LG trademarks show the company has a new flagship naming scheme in store

LG trademarks show the company has a new naming scheme in store
Despite the troubles LG is facing on the smartphone market in recent years, the company remains motivated to be one of the big players in the industry. LG keeps looking for the right formula that will capture people’s attention once more and it seems there will be at least four more attempts to do that.

That is, if the company manages to make use of all the smartphone names it just received a trademark for, as LetsGoDigital informs us. Earlier this year, LG released the G8 ThinQ. The G9, next year’s model, is surely under development by now, which means it’s high time for the company to make sure it has the proper rights for the models beyond that.
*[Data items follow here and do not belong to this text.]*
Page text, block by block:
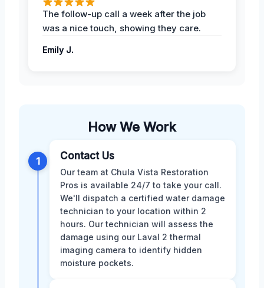
The follow-up call a week after the job
was a nice touch, showing they care.
Emily J.
How We Work
1 Contact Us
Our team at Chula Vista Restoration
Pros is available 24/7 to take your call.
We'll dispatch a certified water damage
technician to your location within 2
hours. Our technician will assess the
damage using our Laval 2 thermal
imaging camera to identify hidden
moisture pockets.

And it did just that, as it becomes clear from the database of the Korean Intellectual Property Office. The institution granted LG four trademarks for products classified as smartphones: G10, G20, G30 and G40. This means that LG is planning to take the Huawei route when it comes to flagship naming and skip on boring numbers like 11 and 12. 

Why do companies do that though? Well, there are a couple of obvious reasons. First, numbers like 10, 20 and so on are rounder and easier to remember by consumers, which makes marketing efforts easier as well. The other reason is a lot more basic: it just sounds “more”. When users unfamiliar with the market choose their new phone, even a small thing like the number of the model being larger than that of the competitor can sway them to pick a certain brand’s device.

But there might be more to this change. Currently, LG's other flagship line is using these numbers, the LG V50 being the latest one. Rumors have been circling for a while that LG is planning to merge the two lines. Perhaps that will happen in 2021 with the release of the LG G10. That would make sense if LG plans to keep the V series as the exclusively 5G capable smartphones for another year. By 2021, however, 5G will likely be standard on all flagships, making one of the series unneeded (some have been arguing that case for a while anyway).

What’s not clear from these trademarks is if LG will keep the cumbersome “ThinQ” as part of the name of its future flagships. While it’s not mentioned in the applications, LG can always slap it next to the new names. Hopefully, though, that won’t be the case and the new “decimal” generation of LG flagships will come with shorter and cleaner names.